Sri Lanka’s central bank cut interest
rates Tuesday as the country emerged from its worst economic crisis that
forced the ouster of a president.
The Central Bank of Sri Lanka reduced its benchmark lending rate from 10
percent to 9.5 percent and the deposit rate from 9.0 to 8.5 percent, the
first reduction in four months.
The bank said it would boost “the ongoing revival of economic activity”.
Sri Lanka is currently drawing down a four-year $2.9 billion bailout loan
from the International Monetary Fund, and is in talks with foreign creditors
over a debt restructure.
The IMF last week urged Sri Lanka to speed up finalising debt restructure
deals with its bilateral lenders, including China, the main official creditor
of the South Asian nation.
Sri Lanka’s Prime Minister Dinesh Gunawardena is currently in Beijing for
talks with Chinese leaders.
The bank said the economy had grown since the second half of last year to
contain the overall contraction in 2023 to 2.3 percent.

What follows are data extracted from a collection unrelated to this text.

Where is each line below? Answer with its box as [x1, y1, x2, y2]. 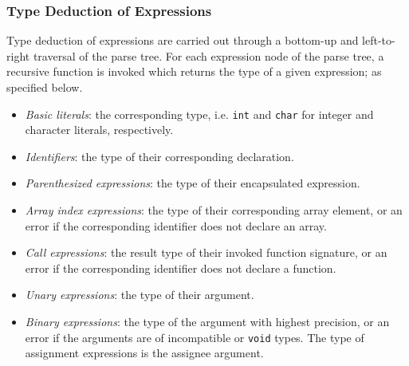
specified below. [6, 79, 83, 95]
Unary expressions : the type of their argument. [25, 286, 254, 303]
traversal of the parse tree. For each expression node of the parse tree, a [33, 47, 384, 64]
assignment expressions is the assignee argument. [25, 344, 264, 361]
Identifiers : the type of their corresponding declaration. [25, 148, 294, 164]
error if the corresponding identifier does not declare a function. [25, 259, 336, 276]
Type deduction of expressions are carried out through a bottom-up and [6, 32, 359, 49]
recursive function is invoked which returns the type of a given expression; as [6, 63, 382, 80]
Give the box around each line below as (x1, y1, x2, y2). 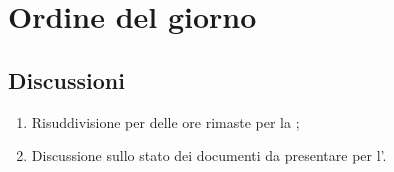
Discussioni (8, 64, 125, 95)
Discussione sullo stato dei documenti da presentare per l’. (31, 145, 387, 166)
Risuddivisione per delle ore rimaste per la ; (31, 111, 300, 132)
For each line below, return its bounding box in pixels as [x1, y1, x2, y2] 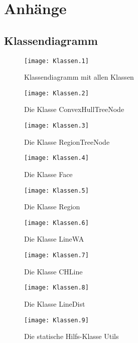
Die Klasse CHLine [24, 266, 83, 276]
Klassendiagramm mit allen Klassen [24, 72, 134, 82]
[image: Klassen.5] [24, 187, 89, 194]
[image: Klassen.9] [24, 316, 89, 324]
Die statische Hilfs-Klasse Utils [24, 331, 119, 341]
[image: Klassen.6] [24, 219, 89, 226]
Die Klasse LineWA [24, 234, 84, 244]
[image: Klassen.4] [24, 154, 89, 162]
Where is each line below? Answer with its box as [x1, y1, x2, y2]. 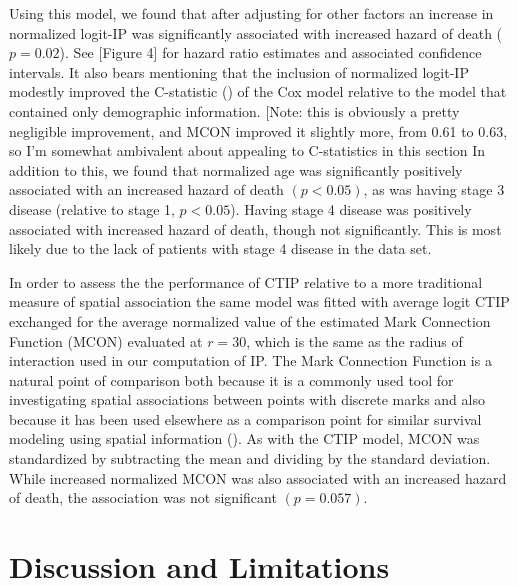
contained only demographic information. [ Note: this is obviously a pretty [9, 100, 460, 121]
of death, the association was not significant [9, 487, 277, 508]
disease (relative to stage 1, [9, 198, 175, 219]
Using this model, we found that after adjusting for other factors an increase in [9, 3, 494, 23]
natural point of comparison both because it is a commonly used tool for [9, 369, 454, 390]
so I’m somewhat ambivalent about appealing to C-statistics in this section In [9, 140, 486, 161]
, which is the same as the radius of [246, 330, 463, 351]
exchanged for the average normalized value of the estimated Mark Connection [9, 310, 491, 331]
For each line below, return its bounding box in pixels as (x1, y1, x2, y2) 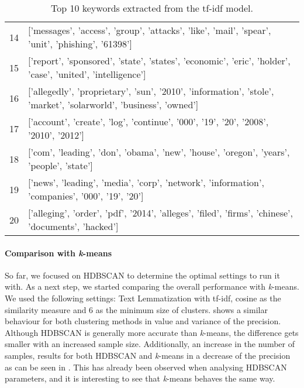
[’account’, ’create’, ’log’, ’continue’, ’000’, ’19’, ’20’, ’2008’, (28, 115, 269, 128)
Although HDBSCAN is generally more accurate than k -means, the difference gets (5, 326, 299, 338)
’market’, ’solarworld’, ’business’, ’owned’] (28, 98, 199, 111)
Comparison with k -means (5, 246, 112, 259)
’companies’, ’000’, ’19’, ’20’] (28, 189, 144, 202)
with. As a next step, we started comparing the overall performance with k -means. (5, 280, 299, 293)
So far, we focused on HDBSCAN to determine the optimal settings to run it (5, 269, 280, 281)
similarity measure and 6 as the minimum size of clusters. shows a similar (5, 303, 268, 315)
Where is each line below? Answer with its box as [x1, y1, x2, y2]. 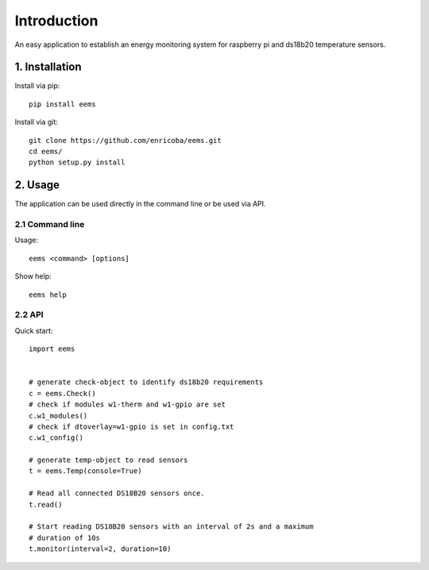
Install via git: [14, 117, 59, 127]
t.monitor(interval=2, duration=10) [29, 545, 172, 553]
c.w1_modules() [29, 411, 88, 420]
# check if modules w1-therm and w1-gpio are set [29, 400, 226, 409]
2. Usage [14, 179, 60, 192]
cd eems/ [29, 147, 63, 156]
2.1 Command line [14, 219, 85, 230]
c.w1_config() [29, 433, 83, 442]
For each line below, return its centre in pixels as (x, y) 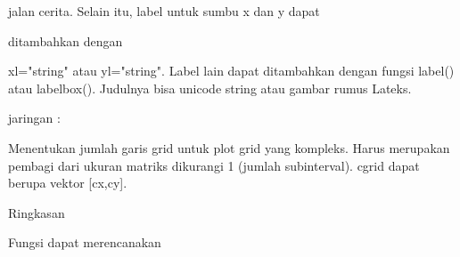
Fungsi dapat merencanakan (85, 242)
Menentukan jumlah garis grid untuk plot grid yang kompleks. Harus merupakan (229, 147)
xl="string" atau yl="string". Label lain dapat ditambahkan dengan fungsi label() (231, 71)
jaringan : (34, 118)
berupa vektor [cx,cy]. (68, 183)
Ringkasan (37, 212)
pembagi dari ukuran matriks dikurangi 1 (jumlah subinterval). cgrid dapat (214, 165)
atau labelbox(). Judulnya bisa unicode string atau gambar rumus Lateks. (210, 88)
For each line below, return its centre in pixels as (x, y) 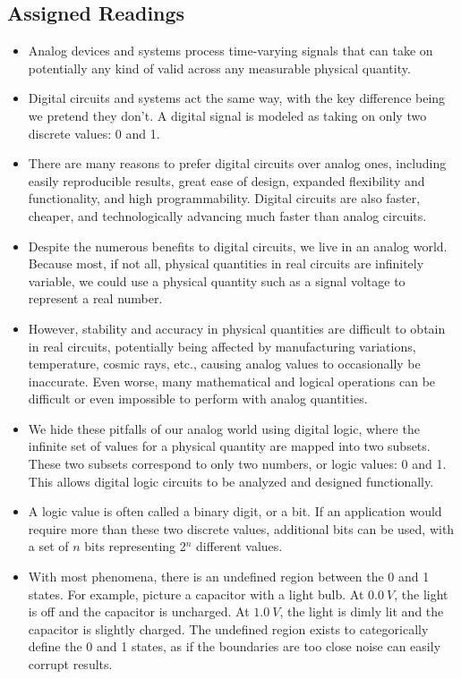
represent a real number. (95, 298)
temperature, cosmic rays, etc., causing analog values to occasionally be (224, 364)
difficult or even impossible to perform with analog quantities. (198, 399)
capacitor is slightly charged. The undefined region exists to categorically (228, 628)
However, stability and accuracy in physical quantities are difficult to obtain (237, 328)
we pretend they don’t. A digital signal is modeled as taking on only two (227, 115)
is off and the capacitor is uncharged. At (139, 611)
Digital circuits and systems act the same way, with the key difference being (237, 98)
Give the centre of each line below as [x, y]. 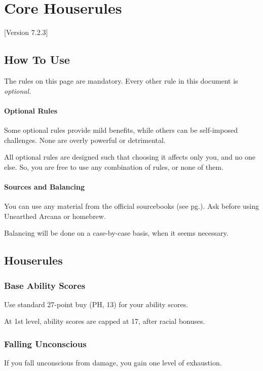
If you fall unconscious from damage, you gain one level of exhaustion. [113, 363]
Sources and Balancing [45, 186]
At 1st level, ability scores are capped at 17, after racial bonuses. [105, 321]
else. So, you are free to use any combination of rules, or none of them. [114, 166]
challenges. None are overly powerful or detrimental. [85, 140]
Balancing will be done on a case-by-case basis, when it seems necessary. [116, 233]
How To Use [37, 60]
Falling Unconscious [45, 343]
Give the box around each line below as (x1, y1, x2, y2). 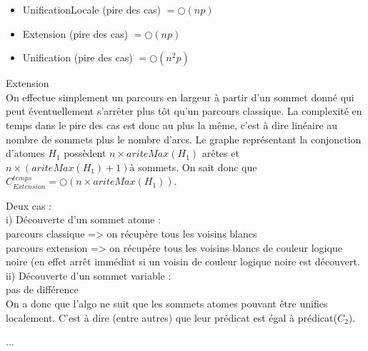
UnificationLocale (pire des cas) (22, 2, 161, 16)
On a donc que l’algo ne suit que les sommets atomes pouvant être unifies (6, 295, 328, 310)
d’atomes (6, 146, 45, 161)
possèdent (64, 146, 106, 161)
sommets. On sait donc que (138, 159, 257, 174)
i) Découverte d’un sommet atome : (6, 212, 161, 227)
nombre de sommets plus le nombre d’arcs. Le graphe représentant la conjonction (6, 131, 362, 146)
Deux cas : (6, 198, 52, 213)
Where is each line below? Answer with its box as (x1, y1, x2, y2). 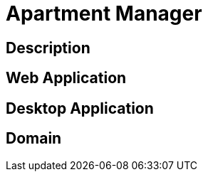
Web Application (6, 69, 127, 87)
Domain (6, 129, 62, 148)
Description (6, 38, 90, 57)
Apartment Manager (6, 1, 202, 26)
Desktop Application (6, 99, 154, 117)
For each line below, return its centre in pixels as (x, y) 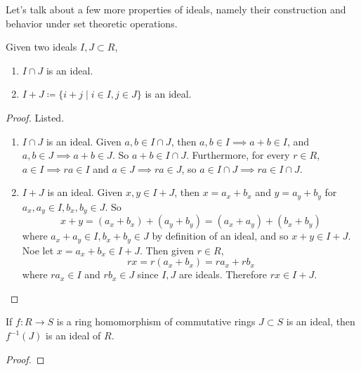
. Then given (166, 250)
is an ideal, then (321, 321)
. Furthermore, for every (238, 155)
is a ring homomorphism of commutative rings (156, 321)
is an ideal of (73, 336)
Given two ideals (41, 47)
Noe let (38, 250)
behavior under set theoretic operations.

That compared with a 7.3 percent shrinkage in 2022 when an unprecedented
economic crisis gripped the nation and months of protests forced then-
president Gotabaya Rajapaksa to resign in July 2022.
The peak of the economic crisis in 2022 saw months of food, fuel and
pharmaceutical shortages after the island ran out of foreign exchange.
New President Ranil Wickremesinghe has doubled taxes, cut generous energy
subsidies and raised prices of essentials to shore up state revenues.
Tourism and foreign remittances have also picked up considerably.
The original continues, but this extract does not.